Annual oilsands investment has dropped off to C$15 billion ($11.2 billion) this year from C$34 billion ($25.5 billion) in 2014 as current projects are finished and new ones are deferred until prices increase, CAPP said.

The IHS Markit consulting firm echoed CAPP’s outlook in forecast released Thursday, which predicted “large production additions” over the next three years followed by a slow growth pace as long as oil prices stay low.

The consulting firm pointed to “decreasing costs in existing operations and higher [plant] utilization rates as well as the completion of the projects being constructed at the time of the price collapse. A lack of material production declines from oil sands facilities – unlike other sources of supply – also makes growth more readily achieved than other forms of oil production.”

Effects on natural gas consumption are monitored by Canadian regulatory agencies. The National Energy Board (NEB) has estimated that oilsands gas demand averaged 2.4 Bcf/d last year or about one-quarter of total Canadian consumption. But the full size of the bitumen belt gas appetite, as measured by the Alberta Energy Regulator (AER), was even bigger.

The NEB only counts purchased gas. The AER calculated 2016 consumption as 2.9 Bcf/d by also counting byproduct gas of oilsands operations, which the plants immediately consume and do not put on the market.

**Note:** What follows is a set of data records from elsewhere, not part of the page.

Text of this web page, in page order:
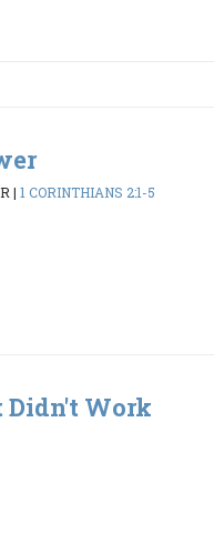
| 1 CORINTHIANS 2:1-5
Didn't Work
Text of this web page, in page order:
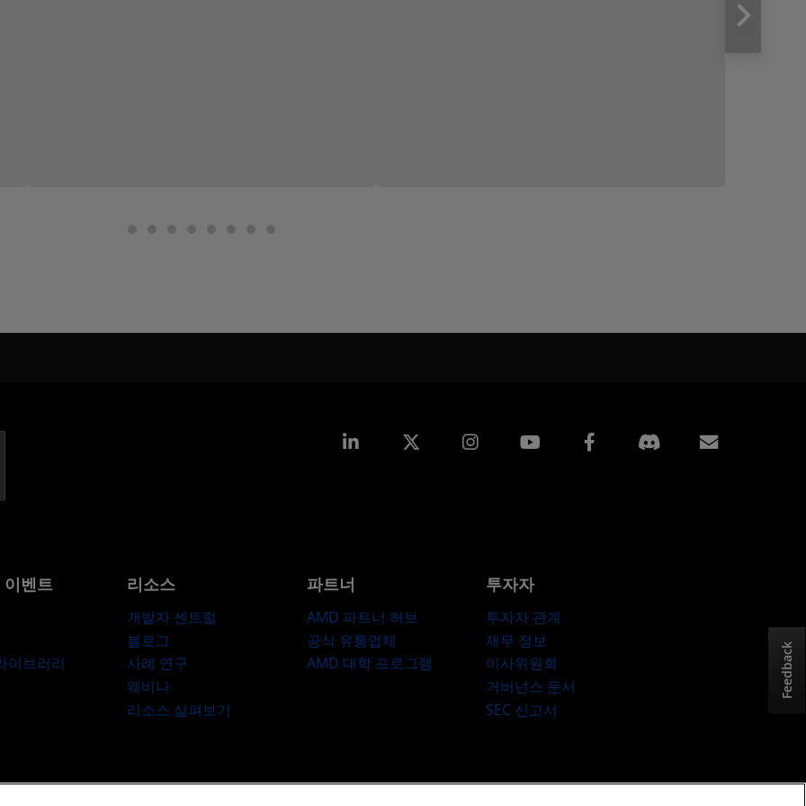
Feedback
Linkedin Instagram Facebook
이벤트
이브러리
리소스
개발자 센트럴
블로그
사례 연구
웨비나
리소스 살펴보기
파트너
AMD 파트너 허브
공식 유통업체
AMD 대학 프로그램
투자자
투자자 관계
재무 정보
이사위원회
거버넌스 문서
SEC 신고서
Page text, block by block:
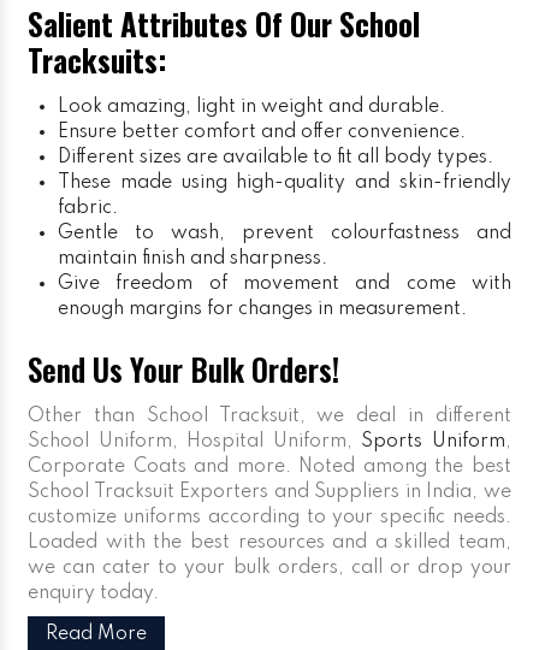
Salient Attributes Of Our School
Tracksuits:
Look amazing, light in weight and durable.
Ensure better comfort and offer convenience.
Different sizes are available to fit all body types.
These made using high-quality and skin-friendly
fabric.
Gentle to wash, prevent colourfastness and
maintain finish and sharpness.
Give freedom of movement and come with
enough margins for changes in measurement.
Send Us Your Bulk Orders!
Other than School Tracksuit, we deal in different
School Uniform, Hospital Uniform, Sports Uniform,
Corporate Coats and more. Noted among the best
School Tracksuit Exporters and Suppliers in India, we
customize uniforms according to your specific needs.
Loaded with the best resources and a skilled team,
we can cater to your bulk orders, call or drop your
enquiry today.
Read More
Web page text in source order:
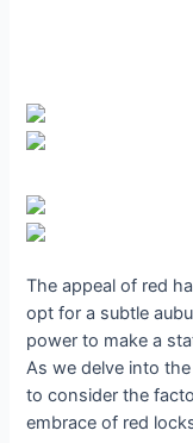
The appeal of red
opt for a subtle
power to make a
As we delve into
to consider the
embrace of red
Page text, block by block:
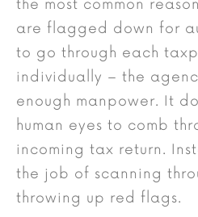
the most common
are flagged down for
to go through each
individually – the
enough manpower. It
human eyes to comb
incoming tax return.
the job of scanning
throwing up red flags.
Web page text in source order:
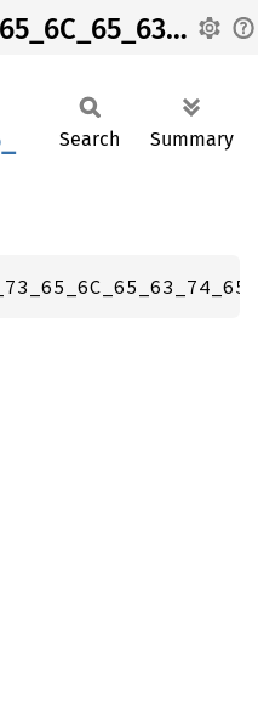
ATOM_ATOM__73_65_6C_65_63_74_65_6E_64
Search Summary
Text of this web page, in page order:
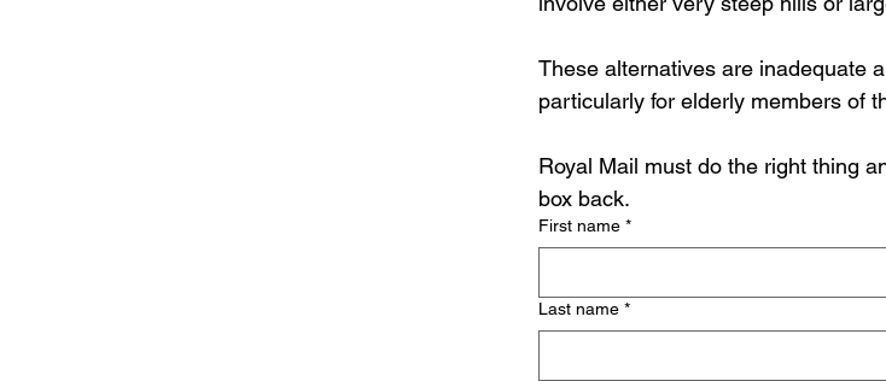
These alternatives are inadequate
particularly for elderly members of
Royal Mail must do the right thing
box back.
First name *
Last name *
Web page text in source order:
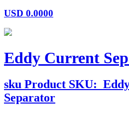
USD 0.0000
Eddy Current
sku Product SKU:
Separator
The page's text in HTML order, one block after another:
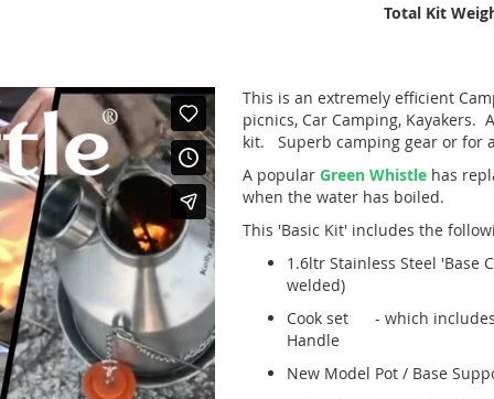
Total Kit
This is an extremely efficient
picnics, Car Camping, Kayakers.
kit. Superb camping gear or for
A popular Green Whistlehas
when the water has boiled.
This 'Basic Kit' includes the
1.6ltr Stainless Steel 'Base
welded)
Cook set - which
Handle
New Model Pot / Base
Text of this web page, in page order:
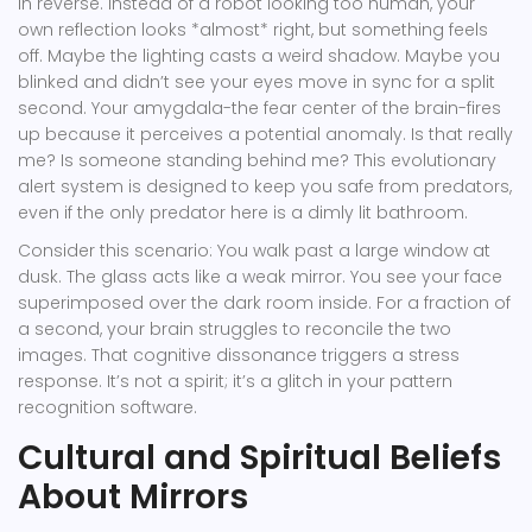
own reflection looks *almost* right, but something feels
off. Maybe the lighting casts a weird shadow. Maybe you
blinked and didn’t see your eyes move in sync for a split
second. Your amygdala-the fear center of the brain-fires
up because it perceives a potential anomaly. Is that really
me? Is someone standing behind me? This evolutionary
alert system is designed to keep you safe from predators,
even if the only predator here is a dimly lit bathroom.
Consider this scenario: You walk past a large window at
dusk. The glass acts like a weak mirror. You see your face
superimposed over the dark room inside. For a fraction of
a second, your brain struggles to reconcile the two
images. That cognitive dissonance triggers a stress
response. It’s not a spirit; it’s a glitch in your pattern
recognition software.
Cultural and Spiritual Beliefs
About Mirrors
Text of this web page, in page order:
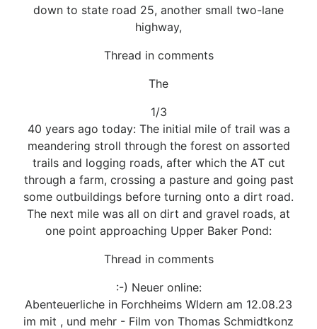
down to state road 25, another small two-lane
highway,
Thread in comments
The
1/3
40 years ago today: The initial mile of trail was a
meandering stroll through the forest on assorted
trails and logging roads, after which the AT cut
through a farm, crossing a pasture and going past
some outbuildings before turning onto a dirt road.
The next mile was all on dirt and gravel roads, at
one point approaching Upper Baker Pond:
Thread in comments
:-) Neuer online:
Abenteuerliche in Forchheims Wldern am 12.08.23
im mit , und mehr - Film von Thomas Schmidtkonz
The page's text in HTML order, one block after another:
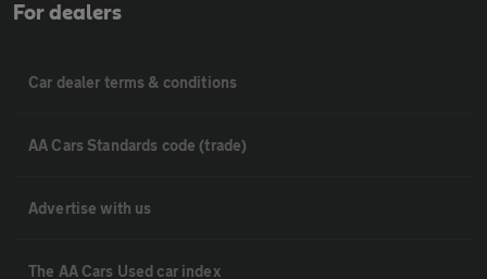
For dealers
Car dealer terms & conditions
AA Cars Standards code (trade)
Advertise with us
The AA Cars Used car index
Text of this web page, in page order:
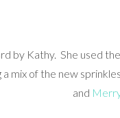
by Kathy. She used
a mix of the new
and
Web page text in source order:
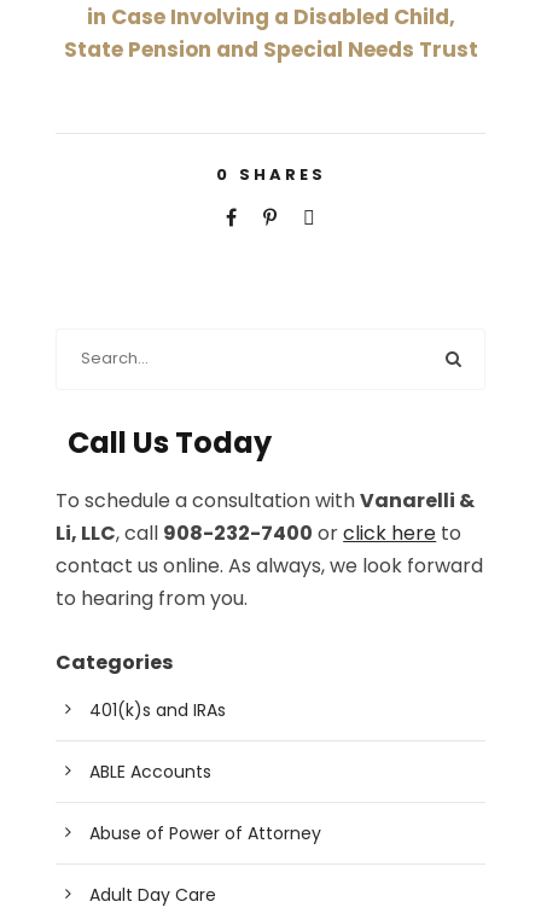
in Case Involving a Disabled Child,
State Pension and Special Needs Trust
0 SHARES
Call Us Today
To schedule a consultation withVanarelli &
Li, LLC, call 908-232-7400 orclick here to
contact us online. As always, we look forward
to hearing from you.
Categories
401(k)s and IRAs
ABLE Accounts
Abuse of Power of Attorney
Adult Day Care
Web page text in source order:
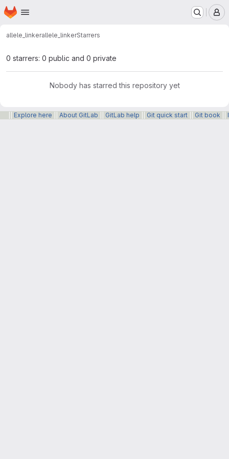
Skip to main content
Homepage
allele_linkerallele_linkerStarrers
0 starrers: 0 public and 0 private
Nobody has starred this repository yet
Explore here About GitLab GitLab help Git quick start Git book
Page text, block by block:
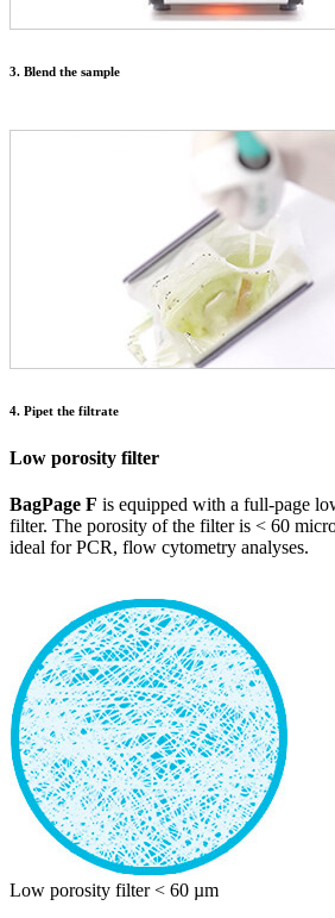
3. Blend the sample
4. Pipet the filtrate
Low porosity filter
BagPage F is equipped with a full-page
filter. The porosity of the filter is < 60
ideal for PCR, flow cytometry analyses.
Low porosity filter < 60 µm
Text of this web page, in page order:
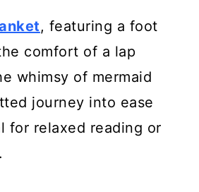
, featuring a foot
comfort of a lap
whimsy of mermaid
journey into ease
for relaxed reading or
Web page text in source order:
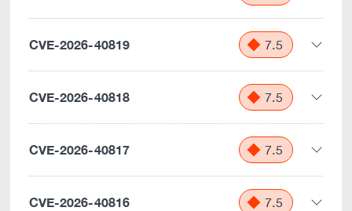
CVE-2026-40819 7.5
CVE-2026-40818 7.5
CVE-2026-40817 7.5
CVE-2026-40816 7.5
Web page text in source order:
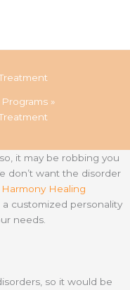
it may be robbing you
don’t want the disorder
Harmony Healing
a customized personality
needs.
so it would be
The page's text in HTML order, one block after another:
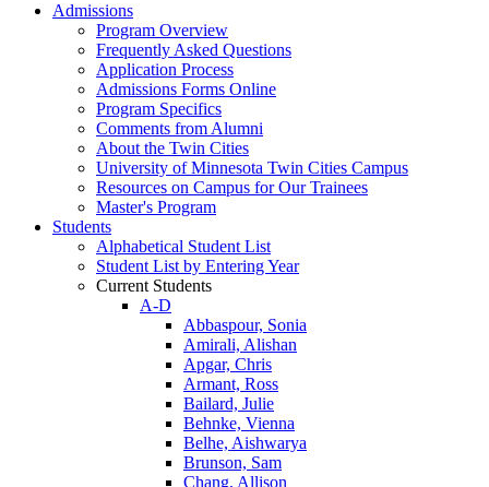
Admissions
Program Overview
Frequently Asked Questions
Application Process
Admissions Forms Online
Program Specifics
Comments from Alumni
About the Twin Cities
University of Minnesota Twin Cities Campus
Resources on Campus for Our Trainees
Master's Program
Students
Alphabetical Student List
Student List by Entering Year
Current Students
A-D
Abbaspour, Sonia
Amirali, Alishan
Apgar, Chris
Armant, Ross
Bailard, Julie
Behnke, Vienna
Belhe, Aishwarya
Brunson, Sam
Chang, Allison
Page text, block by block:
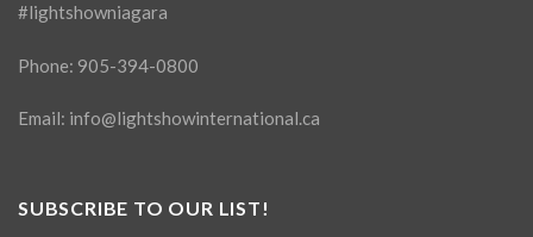
#lightshowniagara
Phone: 905-394-0800
Email: info@lightshowinternational.ca
SUBSCRIBE TO OUR LIST!
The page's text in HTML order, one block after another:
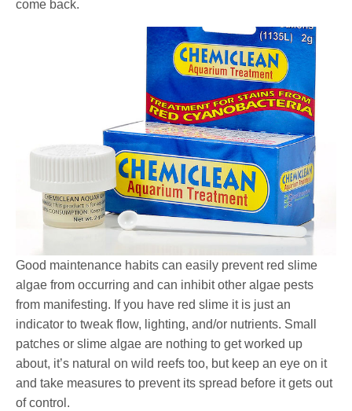
come back.
Good maintenance habits can easily prevent red slime
algae from occurring and can inhibit other algae pests
from manifesting. If you have red slime it is just an
indicator to tweak flow, lighting, and/or nutrients. Small
patches or slime algae are nothing to get worked up
about, it’s natural on wild reefs too, but keep an eye on it
and take measures to prevent its spread before it gets out
of control.
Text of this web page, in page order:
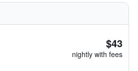
$43
nightly with fees
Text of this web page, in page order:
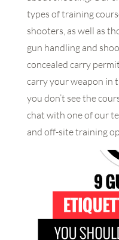
types of training
shooters, as well as
gun handling and
concealed carry
carry your weapon in
you don’t see the
chat with one of our
and off-site training
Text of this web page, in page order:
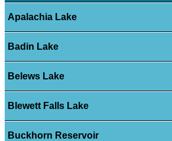
Apalachia Lake
Badin Lake
Belews Lake
Blewett Falls Lake
Buckhorn Reservoir
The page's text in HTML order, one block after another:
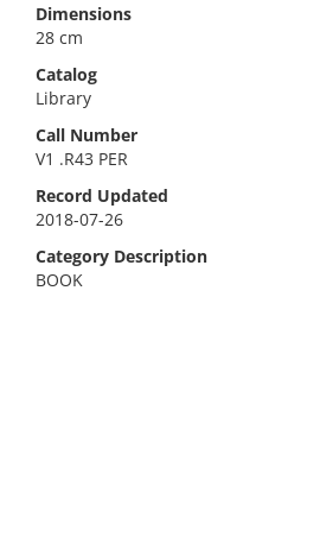
Dimensions
28 cm
Catalog
Library
Call Number
V1 .R43 PER
Record Updated
2018-07-26
Category Description
BOOK
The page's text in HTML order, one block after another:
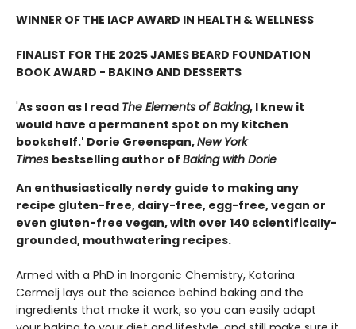
WINNER OF THE IACP AWARD IN HEALTH & WELLNESS
FINALIST FOR THE 2025 JAMES BEARD FOUNDATION
BOOK AWARD - BAKING AND DESSERTS
'As soon as I read The Elements of Baking, I knew it
would have a permanent spot on my kitchen
bookshelf.' Dorie Greenspan,New York
Times bestselling author of Baking with Dorie
An enthusiastically nerdy guide to making any
recipe gluten-free, dairy-free, egg-free, vegan or
even gluten-free vegan, with over 140 scientifically-
grounded, mouthwatering recipes.
Armed with a PhD in Inorganic Chemistry, Katarina
Cermelj lays out the science behind baking and the
ingredients that make it work, so you can easily adapt
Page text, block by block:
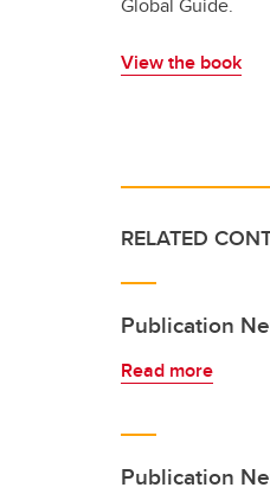
View the book
RELATED
Publication
Read more
Publication
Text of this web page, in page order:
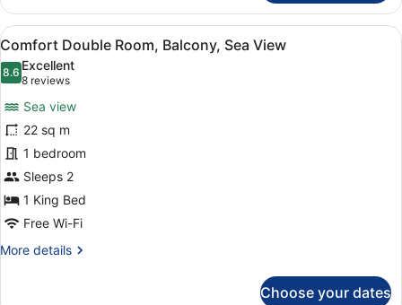
Suite,
Balcony,
Sea
View
View
all
photos
Comfort
Double
Room,
Balcony,
Sea
View
A hotel room with a large bed, a
5
Comfort Double Room, Balcony, Sea View
8.68.6 out of 10
Excellent
8 reviews
(8
reviews)
Sea view
22 sq m
1 bedroom
Sleeps 2
1 King Bed
Free Wi-Fi
More details
More
Choose your dates
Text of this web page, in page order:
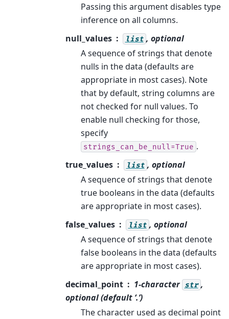
Passing this argument disables type
inference on all columns.
null_values
list , optional
A sequence of strings that denote
nulls in the data (defaults are
appropriate in most cases). Note
that by default, string columns are
not checked for null values. To
enable null checking for those,
specify
strings_can_be_null=True .
true_values
list , optional
A sequence of strings that denote
true booleans in the data (defaults
are appropriate in most cases).
false_values
list , optional
A sequence of strings that denote
false booleans in the data (defaults
are appropriate in most cases).
decimal_point
1-character str ,
optional (default ‘.’)
The character used as decimal point
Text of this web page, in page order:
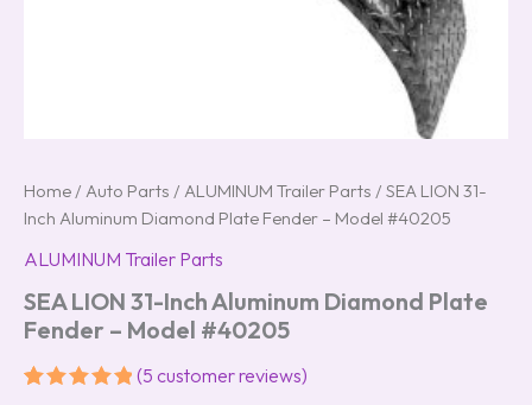
Home / Auto Parts / ALUMINUM Trailer Parts / SEA LION 31-
Inch Aluminum Diamond Plate Fender – Model #40205
ALUMINUM Trailer Parts
SEA LION 31-Inch Aluminum Diamond Plate
Fender – Model #40205
(5 customer reviews)
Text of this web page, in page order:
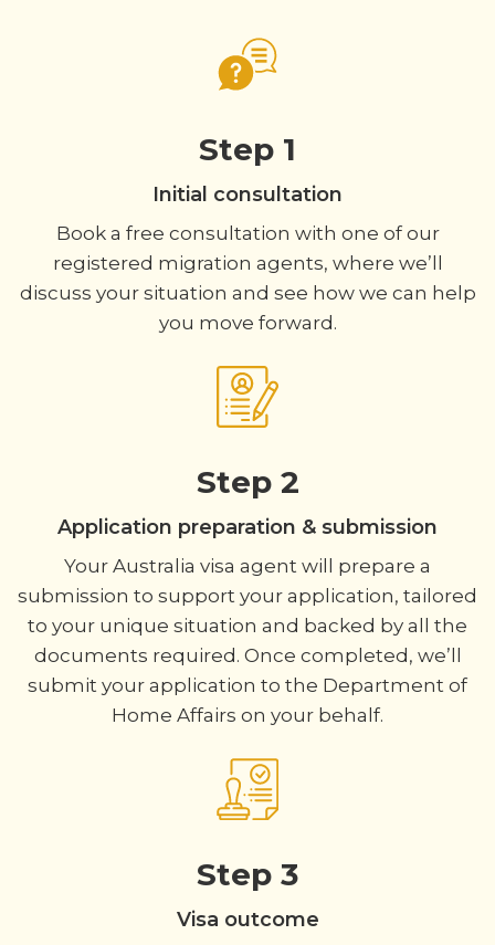
Step 1
Initial consultation
Book a free consultation with one of our
registered migration agents, where we’ll
discuss your situation and see how we can help
you move forward.
Step 2
Application preparation & submission
Your Australia visa agent will prepare a
submission to support your application, tailored
to your unique situation and backed by all the
documents required. Once completed, we’ll
submit your application to the Department of
Home Affairs on your behalf.
Step 3
Visa outcome
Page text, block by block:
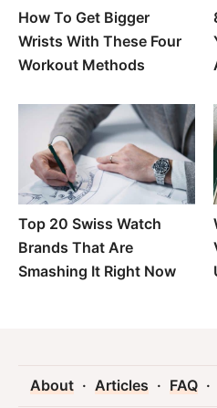
How To Get Bigger
Wrists With These Four
Workout Methods
Top 20 Swiss Watch
Brands That Are
Smashing It Right Now
About · Articles · FAQ ·
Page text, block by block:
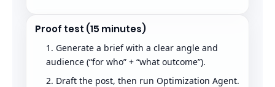
Proof test (15 minutes)
Generate a brief with a clear angle and
audience (“for who” + “what outcome”).
Draft the post, then run Optimization Agent.
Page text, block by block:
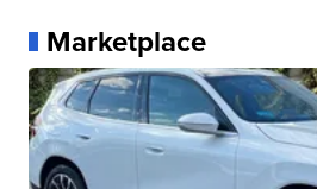
Marketplace
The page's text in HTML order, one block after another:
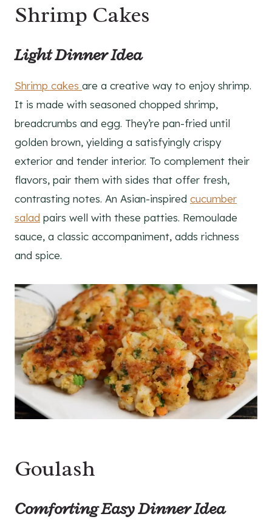
Shrimp Cakes
Light Dinner Idea
Shrimp cakes are a creative way to enjoy shrimp.
It is made with seasoned chopped shrimp,
breadcrumbs and egg. They’re pan-fried until
golden brown, yielding a satisfyingly crispy
exterior and tender interior. To complement their
flavors, pair them with sides that offer fresh,
contrasting notes. An Asian-inspired cucumber
salad pairs well with these patties. Remoulade
sauce, a classic accompaniment, adds richness
and spice.
Goulash
Comforting Easy Dinner Idea
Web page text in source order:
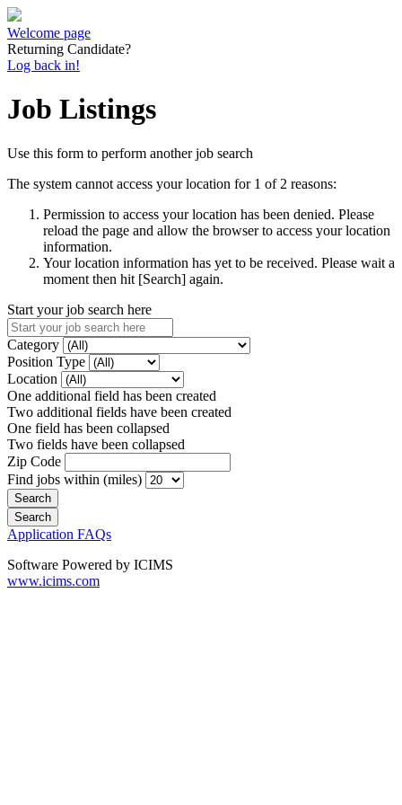
Welcome page
Returning Candidate?
Log back in!
Job Listings
Use this form to perform another job search
The system cannot access your location for 1 of 2 reasons:
Permission to access your location has been denied. Please
reload the page and allow the browser to access your location
information.
Your location information has yet to be received. Please wait a
moment then hit [Search] again.
Start your job search here
Category
Position Type
Location
One additional field has been created
Two additional fields have been created
One field has been collapsed
Two fields have been collapsed
Zip Code
Find jobs within (miles)
Application FAQs
Software Powered by ICIMS
www.icims.com
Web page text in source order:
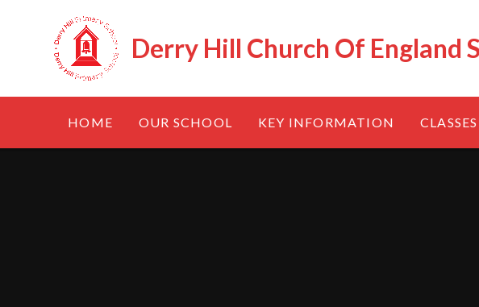
Derry Hill Church Of England
HOME OUR SCHOOL KEY INFORMATION CLASSES

The latest edition of the AER’s annual state-of-the-industry reserves report projected that gas use by oilsands complexes, including built-in heat and power cogeneration stations, will grow by 62% to 4.7 Bcf/d as of the mid-2020s.

CAPP presented its production growth forecast as a case for regulatory approvals of export pipeline projects to Canada’s Pacific and Atlantic coasts. The producer group estimated total Canadian oil delivery capacity needs to increase by about 1.5 million b/d.

The Canadian regulatory and industry jury remains out on when the growth will run into an Alberta government cap on oilsands carbon emissions of 100 million tons/year, largely owed to high gas consumption by thermal plants. Emissions are currently 70 million tons.

CERI calculated the climate change policy wall will be hit in the next eight to 11 years unless projects significantly improve fuel efficiency.

But at the Global Petroleum Show in Calgary, Alberta Premier Rachel Notley described the day of reckoning as still far down the road. A provincially appointed technical advisory group is due to report soon on an implementation strategy for the emissions cap.